**** EXTRACTED DATA
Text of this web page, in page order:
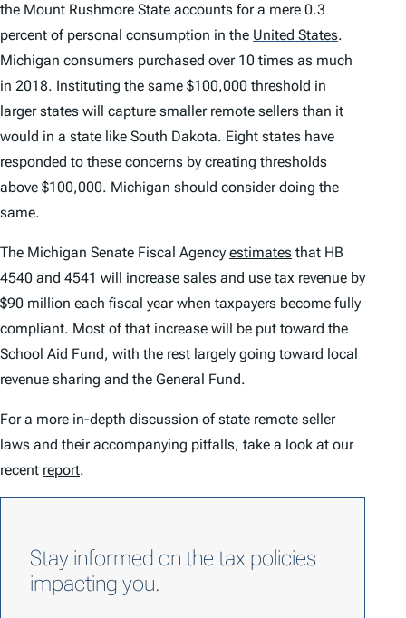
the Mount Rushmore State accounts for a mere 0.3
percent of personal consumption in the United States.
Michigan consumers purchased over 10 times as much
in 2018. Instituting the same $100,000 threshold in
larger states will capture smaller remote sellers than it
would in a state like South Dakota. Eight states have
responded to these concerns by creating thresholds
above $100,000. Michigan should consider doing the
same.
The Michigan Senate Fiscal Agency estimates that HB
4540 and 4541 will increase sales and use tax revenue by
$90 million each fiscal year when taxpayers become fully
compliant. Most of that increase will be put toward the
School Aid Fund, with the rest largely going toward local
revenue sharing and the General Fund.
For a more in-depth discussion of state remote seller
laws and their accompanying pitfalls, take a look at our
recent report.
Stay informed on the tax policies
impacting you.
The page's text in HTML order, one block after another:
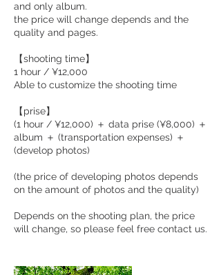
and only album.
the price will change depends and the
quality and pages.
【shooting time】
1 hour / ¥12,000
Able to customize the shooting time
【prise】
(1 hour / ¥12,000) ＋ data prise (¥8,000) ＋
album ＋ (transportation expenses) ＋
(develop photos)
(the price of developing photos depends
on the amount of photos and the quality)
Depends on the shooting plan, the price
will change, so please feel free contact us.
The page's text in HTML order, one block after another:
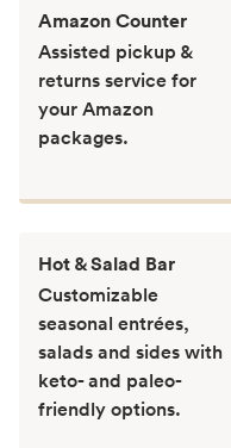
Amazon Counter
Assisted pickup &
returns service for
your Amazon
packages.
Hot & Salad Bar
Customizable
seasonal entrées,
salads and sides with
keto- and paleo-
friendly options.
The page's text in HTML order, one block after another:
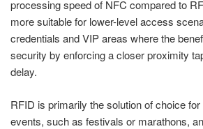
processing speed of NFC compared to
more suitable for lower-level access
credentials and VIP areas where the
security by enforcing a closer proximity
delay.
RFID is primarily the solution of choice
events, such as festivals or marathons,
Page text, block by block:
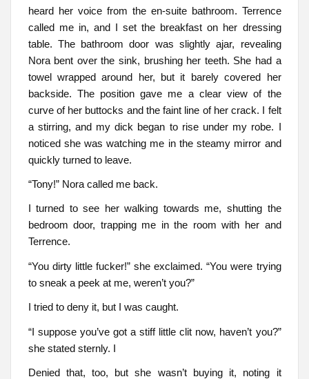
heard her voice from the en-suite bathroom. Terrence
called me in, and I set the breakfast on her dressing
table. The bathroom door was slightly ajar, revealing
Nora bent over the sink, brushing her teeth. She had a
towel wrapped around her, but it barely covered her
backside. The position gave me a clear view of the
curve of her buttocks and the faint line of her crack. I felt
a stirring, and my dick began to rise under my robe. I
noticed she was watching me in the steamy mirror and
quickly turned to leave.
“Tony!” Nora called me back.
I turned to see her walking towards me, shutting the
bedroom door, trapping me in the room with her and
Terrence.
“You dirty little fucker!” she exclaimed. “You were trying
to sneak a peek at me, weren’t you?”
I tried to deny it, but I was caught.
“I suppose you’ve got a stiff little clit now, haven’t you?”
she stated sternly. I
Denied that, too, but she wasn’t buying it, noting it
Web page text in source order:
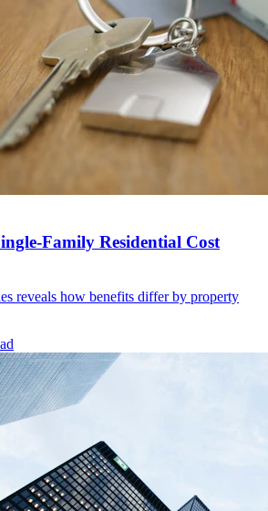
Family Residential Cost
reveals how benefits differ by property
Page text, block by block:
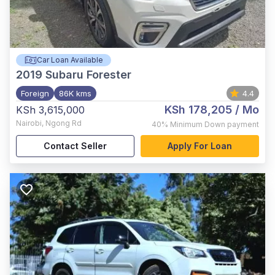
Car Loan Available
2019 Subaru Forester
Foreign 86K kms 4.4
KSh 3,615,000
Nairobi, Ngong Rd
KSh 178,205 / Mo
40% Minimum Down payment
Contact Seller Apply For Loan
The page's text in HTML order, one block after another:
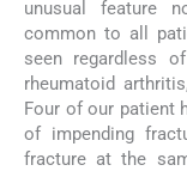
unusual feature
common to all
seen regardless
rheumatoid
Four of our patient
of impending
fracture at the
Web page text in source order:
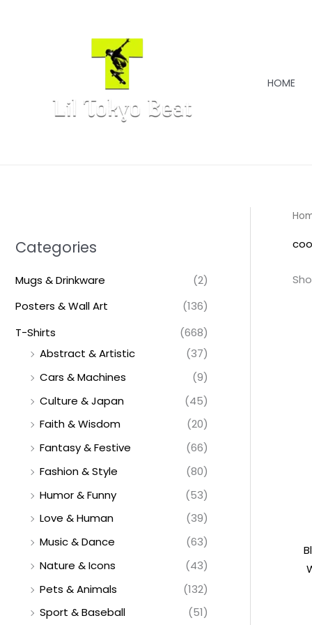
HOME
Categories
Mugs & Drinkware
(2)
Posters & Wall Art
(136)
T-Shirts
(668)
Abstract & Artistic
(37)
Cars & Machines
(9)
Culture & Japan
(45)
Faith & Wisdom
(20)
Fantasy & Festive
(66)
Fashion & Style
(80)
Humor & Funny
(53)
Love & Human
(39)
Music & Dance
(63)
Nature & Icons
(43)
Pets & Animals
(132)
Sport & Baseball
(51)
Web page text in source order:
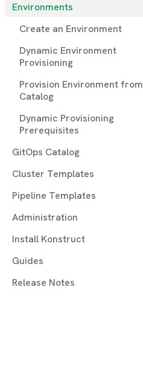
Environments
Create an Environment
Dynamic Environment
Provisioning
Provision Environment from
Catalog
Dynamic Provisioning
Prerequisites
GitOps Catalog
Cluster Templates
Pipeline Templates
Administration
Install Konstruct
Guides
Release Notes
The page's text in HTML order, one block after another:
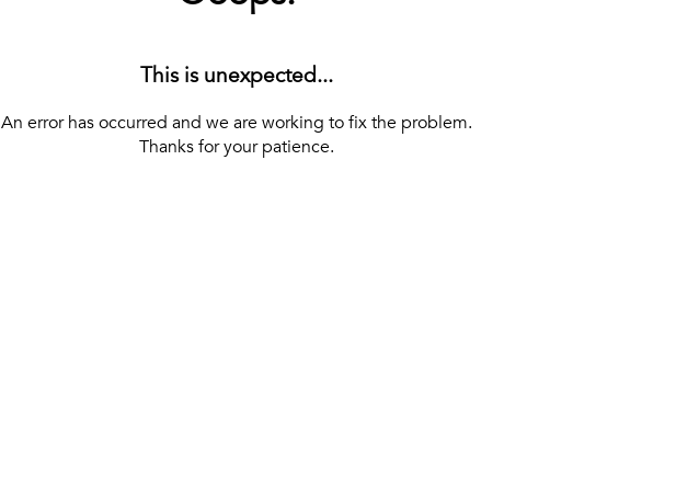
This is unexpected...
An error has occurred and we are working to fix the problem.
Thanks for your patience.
********
Go through the records and gather the lines that hold "Michigan".

_RESULT FOR THIS TASK_.
Michigan consumers purchased over 10 times as much
above $100,000. Michigan should consider doing the
The Michigan Senate Fiscal Agency estimates that HB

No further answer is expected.